Robert filed his complaint against Inabit Services. Inabit Services is not a legal entity that can sue
or be sued. John is the sole-proprietor of the business. “[A] sole proprietorship has no legal identity
separate from that of the individual who owns it.” Vernon v. Schuster, 179 Ill. 2d 338, 347 (1997).
Consequently, a complaint which does not name a party legally in existence is, in reality, a nullity
as to that party. See Alton Evening Telegraph v. Doak, 11 Ill. App. 3d 381, 382 (1973). While the
trial court may allow Robert to amend his complaint to name the proper defendant, he did not—
and has not—sought leave to amend his pleading. See 735 ILCS 5/2-401(b) (West 2018).
¶ 21 John also showed due diligence in presenting his defense in the original action. Due
diligence requires a section 2-1401 petitioner to have a reasonable excuse for failing to act within
the appropriate time. Airoom, Inc., 114 Ill. 2d at 222. A section 2-1401 petition does not afford a
litigant relief from the consequences of his own mistake or negligence. A party relying on this
section is not entitled to relief unless he shows that, through no fault or negligence of his own, a
factual error or a valid defense was not presented to the trial court. Id. In particular, the petitioner
must show that his failure to defend against the lawsuit was the result of an excusable mistake and
that under the circumstances he acted reasonably, and not negligently, when he failed to initially
resist the judgment. Id.
¶ 22 John believed he settled the complaint when he paid Robert $1000. John’s failure to appear
the day the court entered the default judgment is understandable given that the matter appeared to
be settled. Despite accepting payment, Robert obtained the default judgment against Inabit
Services.

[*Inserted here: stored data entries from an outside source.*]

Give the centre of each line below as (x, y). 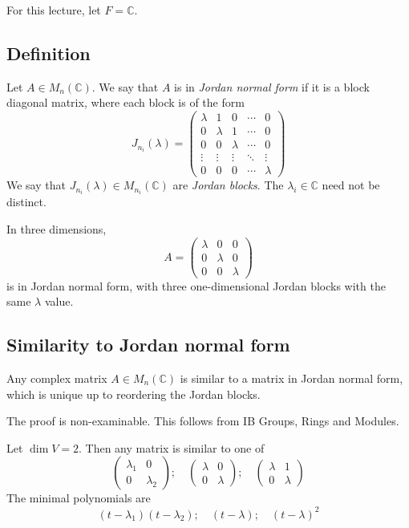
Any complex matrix (57, 378)
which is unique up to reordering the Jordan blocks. (134, 394)
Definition (49, 53)
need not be (351, 185)
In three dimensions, (57, 228)
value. (59, 301)
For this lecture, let (54, 10)
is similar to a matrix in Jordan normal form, (292, 378)
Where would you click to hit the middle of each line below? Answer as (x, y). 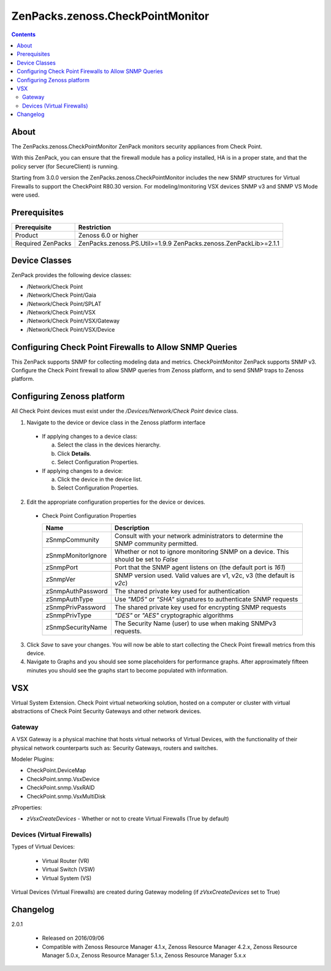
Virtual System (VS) (67, 878)
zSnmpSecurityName (76, 627)
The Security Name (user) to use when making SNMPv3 (195, 623)
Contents (24, 34)
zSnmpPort (62, 567)
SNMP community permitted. (156, 544)
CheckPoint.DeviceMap (56, 770)
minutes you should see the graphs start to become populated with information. (127, 670)

There is no evidence that Robert provided John with notice or a copy of the default
-5- judgment entered against Inabit Services. John did not learn of the default judgment until after
Robert filed the first citation to discover assets against John personally. As soon as he became
aware of the default judgment, John acted diligently to defend his position against the complaint.
Under these circumstances, John’s failure to defend against the initial complaint is excusable.

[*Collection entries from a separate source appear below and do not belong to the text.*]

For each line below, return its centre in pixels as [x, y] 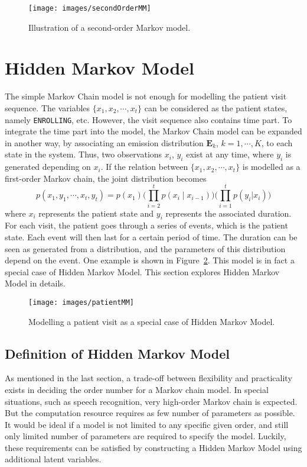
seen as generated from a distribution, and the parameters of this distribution [145, 248]
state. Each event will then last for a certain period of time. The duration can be [151, 236]
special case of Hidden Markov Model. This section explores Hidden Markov [142, 271]
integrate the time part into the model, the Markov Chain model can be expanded [153, 131]
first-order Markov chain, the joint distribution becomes [106, 178]
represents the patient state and [96, 213]
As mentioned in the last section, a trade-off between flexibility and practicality [148, 378]
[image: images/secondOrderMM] [90, 8]

¶ 23 John also showed diligence in presenting his section 2-1401 motion. Again, John did not
learn of the default judgment against Inabit Services until after Robert filed the citation to discover
assets. Robert served the citation on John’s attorney on July 30, 2020. On September 9, 2020, John
moved to vacate the default judgment based on Robert’s failure to name the proper defendant in
the original complaint. The court declined to vacate the default judgment, but it did require Robert
to personally serve John with the citation to discover assets. After Robert properly served John
with the citation, John promptly filed his section 2-1401 motion.
¶ 24 Default judgments are a “drastic remedy,” generally disfavored by courts, and should only
be used as a last resort. In re Haley D., 2011 IL 110886, ¶ 69. Under these circumstances, we hold
that the trial court abused its discretion when it denied John’s section 2-1401 motion.
Consequently, we reverse the decision of the trial court and remand the matter for further
proceedings. On remand, we direct the court to grant John’s section 2-1401 motion and to vacate
the default judgment entered against Inabit Services.
¶ 25 III. CONCLUSION
¶ 26 For the foregoing reasons, we reverse the judgment of the circuit court of Peoria County
and remand with directions.
¶ 27 Reversed; cause remanded with directions.